One of the women was nearly raped, but no arrest has been made. The assaults happened in the same neighborhood where UCLA graduate student Brianna Kupfer was stabbed to death while working at a luxury furniture store last month. The suspect charged with her murder is a transient man with a lengthy rap sheet.
"The board couldn't care less about the opinion of the residents," Villanueva said, referring to public safety concerns. "They're that power hungry in there, so walled off from normal life. While they were in the comfort and security of their homes during the pandemic, when there was no vaccine, our deputies were on the front lines out there answering calls for service … And now this board of supervisors wants to turn around and fire those very same people who sacrificed everything to keep public safety. It's just, it's really an immoral position these people have adopted, and just shame on every single one of them."

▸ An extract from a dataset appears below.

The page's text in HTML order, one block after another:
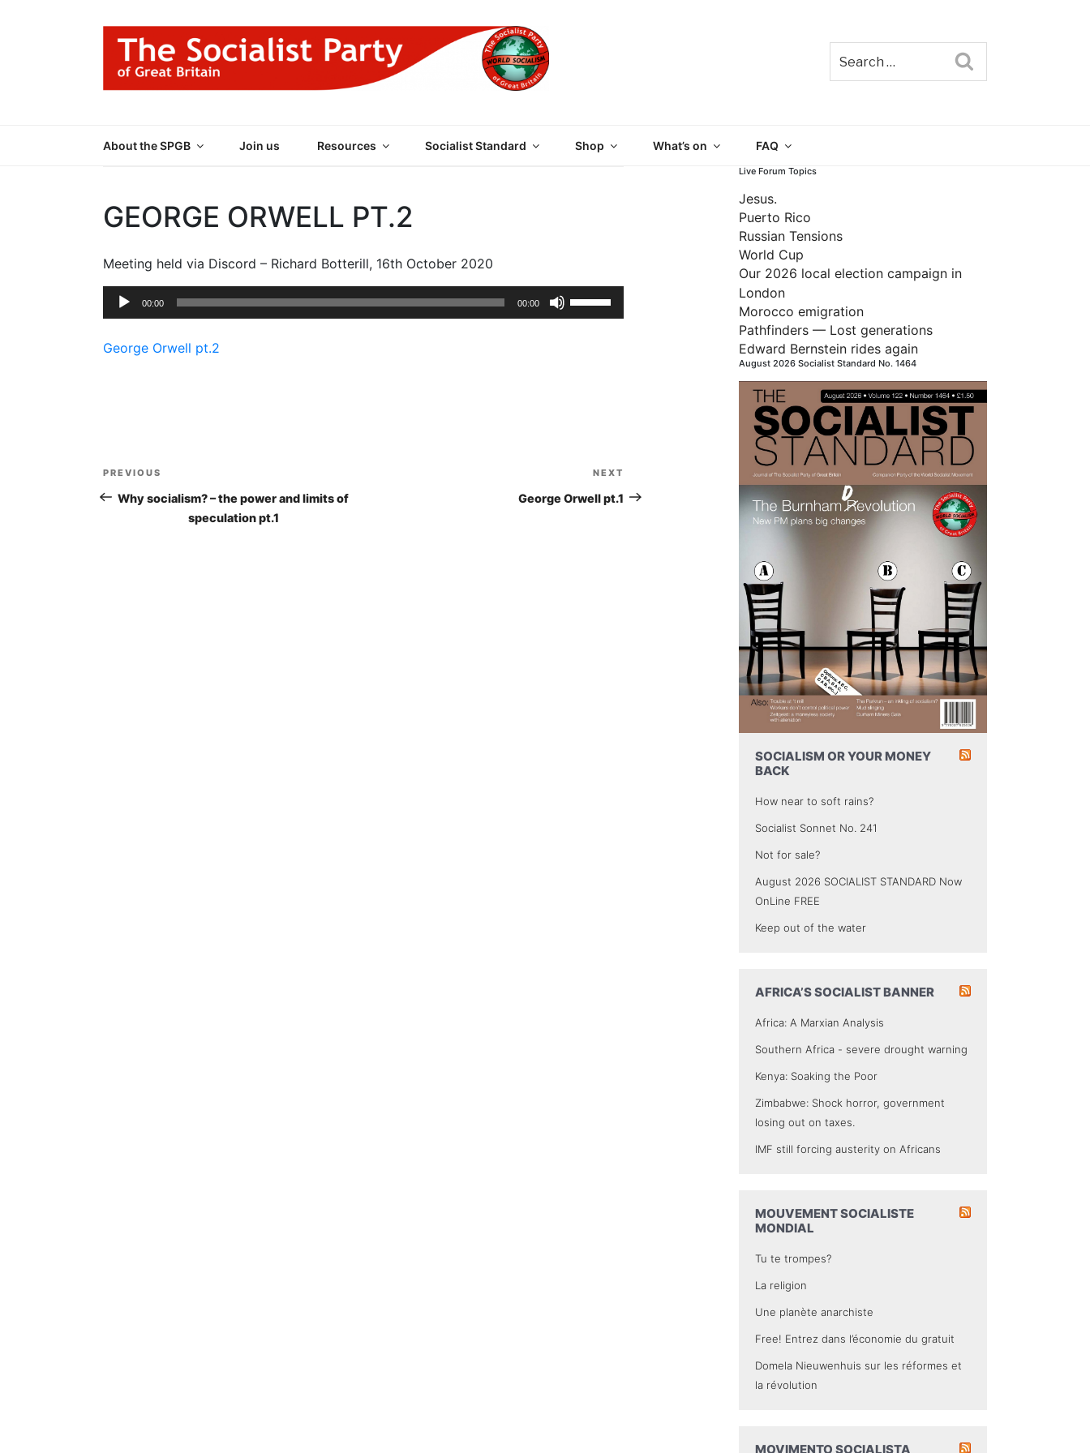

Last week, the Los Angeles County Board of Supervisors voted 4-0 in favor, with one abstention, of a motion pushing to take away the sheriff’s authority to discipline – and terminate – sheriff department employees who don’t comply with county mandates, handing that power over to the county’s personnel director. The proposed change to the county civil service rules will go to a final vote March 15.
"They're the only government entity in the entire nation that has doubled down on defunding law enforcement," Villanueva said. "They have a hiring freeze on my department as I'm facing a huge deficit of personnel.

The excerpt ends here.